Scottish Elections (Franchise and Representations) Bill Passed

Scottish Elections (Franchise and Representations) Bill Passed

On 20 February 2020, after years of campaigning, legislation was finally passed to lift the blanket ban on convicted prisoners voting.

It's been fifteen years since the European Court of Human Rights (ECtHR) ruled that the UK blanket ban on prisoner voting was in breach of Article 3 of Protocol 1 (A3P1) of the European Convention on Human Rights (ECHR) (Hirst v. the United Kingdom (No.2)).

We gave evidence to the Referendum (Scotland) Bill Committee on the Scottish Independence Referendum (Franchise) Bill. We gave evidence to the Equalities and Human Rights Committee. We responded to the Scottish Government's consultation on prisoner voting. We gave written and oral evidence to the Standards, Procedures and Public Appointment Committee. 

We argued that a custodial sentence alone was too low a threshold for the loss of such an important right. That removing the right to vote from those serving shorter sentences had particularly arbitrary effects. That it worked against rehabilitation. That this was an opportunity to put down a marker about the value placed on democratic rights and social justice in Scotland. That we should follow the example set by other Council of Europe states. That it was about human rights and citizenship. That it was about much more than the minimum level of compliance with our legal obligations.

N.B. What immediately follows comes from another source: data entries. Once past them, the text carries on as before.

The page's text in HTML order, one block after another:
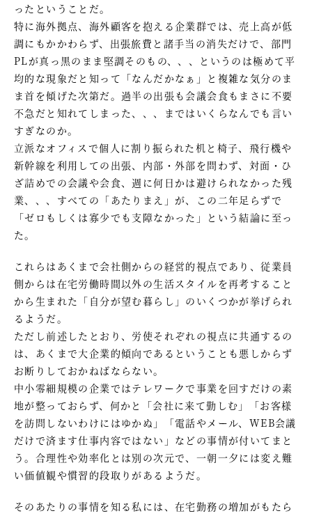
ったということだ。
特に海外拠点、海外顧客を抱える企業群では、売上高が低
調にもかかわらず、出張旅費と諸手当の消失だけで、部門
PLが真っ黒のまま堅調そのもの、、、というのは極めて平
均的な現象だと知って「なんだかなぁ」と複雑な気分のま
ま首を傾げた次第だ。過半の出張も会議会食もまさに不要
不急だと知れてしまった、、、まではいくらなんでも言い
すぎなのか。
立派なオフィスで個人に割り振られた机と椅子、飛行機や
新幹線を利用しての出張、内部・外部を問わず、対面・ひ
ざ詰めでの会議や会食、週に何日かは避けられなかった残
業、、、すべての「あたりまえ」が、この二年足らずで
「ゼロもしくは寡少でも支障なかった」という結論に至っ
た。
これらはあくまで会社側からの経営的視点であり、従業員
側からは在宅労働時間以外の生活スタイルを再考すること
から生まれた「自分が望む暮らし」のいくつかが挙げられ
るようだ。
ただし前述したとおり、労使それぞれの視点に共通するの
は、あくまで大企業的傾向であるということも悪しからず
お断りしておかねばならない。
中小零細規模の企業ではテレワークで事業を回すだけの素
地が整っておらず、何かと「会社に来て勤しむ」「お客様
を訪問しないわけにはゆかぬ」「電話やメール、WEB会議
だけで済ます仕事内容ではない」などの事情が付いてまと
う。合理性や効率化とは別の次元で、一朝一夕には変え難
い価値観や慣習的段取りがあるようだ。
そのあたりの事情を知る私には、在宅勤務の増加がもたら
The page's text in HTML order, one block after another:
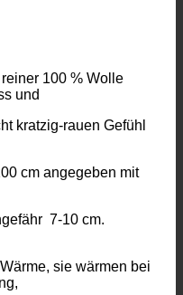
100 % Wolle
und
kratzig-rauen Gefühl
cm angegeben mit
7-10 cm.
sie wärmen bei
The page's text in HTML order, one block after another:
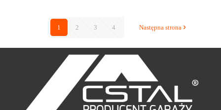
1 2 3 4 Następna strona
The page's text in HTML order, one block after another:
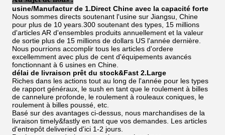
usine/Manufactur de 1.Direct Chine avec la capacité forte
Nous sommes directs soutenant l'usine sur Jiangsu, Chine
pour plus de 10 years.300 soutenant des types, 15 millions
d'articles AR d'ensembles produits annuellement et la valeur
de sortie plus de 15 millions de dollars US l'année dernière.
Nous pourrions accomplir tous les articles d'ordere
excellemment avec plus de cent d'équipements avancés
fonctionnant à 6 usines en Chine.
délai de livraison prêt du stock&Fast 2.Large
Riches dans les actions tout au long de l'année pour les types
de rapport généraux, le sush en tant que le roulement à billes
de cannelure profonde, le roulement à rouleaux coniques, le
roulement à billes poussé, etc.
Basé sur des avantages ci-dessus, nous marchandises de la
livraison timely&fastly en tant que vos demandes. Les articles
d'entrepôt deliveried d'ici 1-2 jours.
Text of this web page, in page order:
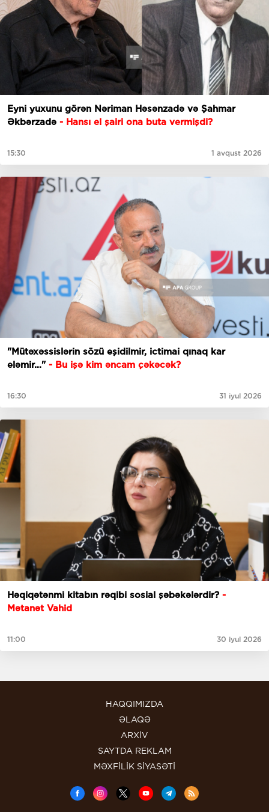
Eyni yuxunu görən Nəriman Həsənzadə və Şahmar
Əkbərzadə - Hansı el şairi ona buta vermişdi?
15:30 1 avqust 2026
"Mütəxəssislərin sözü eşidilmir, ictimai qınaq kar
eləmir…" - Bu işə kim əncam çəkəcək?
16:30 31 iyul 2026
Həqiqətənmi kitabın rəqibi sosial şəbəkələrdir? -
Mətanət Vahid
11:00 30 iyul 2026
HAQQIMIZDA
ƏLAQƏ
ARXİV
SAYTDA REKLAM
MƏXFİLİK SİYASƏTİ

And on Thursday 20 February 2020, with 92 votes 'for' and 27 votes 'against', the Scottish Elections (Franchise and Representations) Bill was passed, enfranchising those sentenced to 12 months or less in custody, and ensuring that a review of the appropriateness of the 12 months cut-off point was delivered by 4 May 2023. 

We're delighted that the blanket ban has been removed, and wish to thank all our members and supporters past and present for their efforts in helping us and others to achieve this.

Of course, there's more to be done ... only extending the franchise to those sentenced to 12 months or less could still be successfully challenged through the European Court of Human Rights. We need to legislate to extend voting rights much further, so that all those people who have spent time in prison return to a community of which they feel a part and believe that they have a stake in its future. We'll also need to ensure that those who wish to vote have the information and support required to do so.

But today, let's take a (brief) moment to remember how far we've come.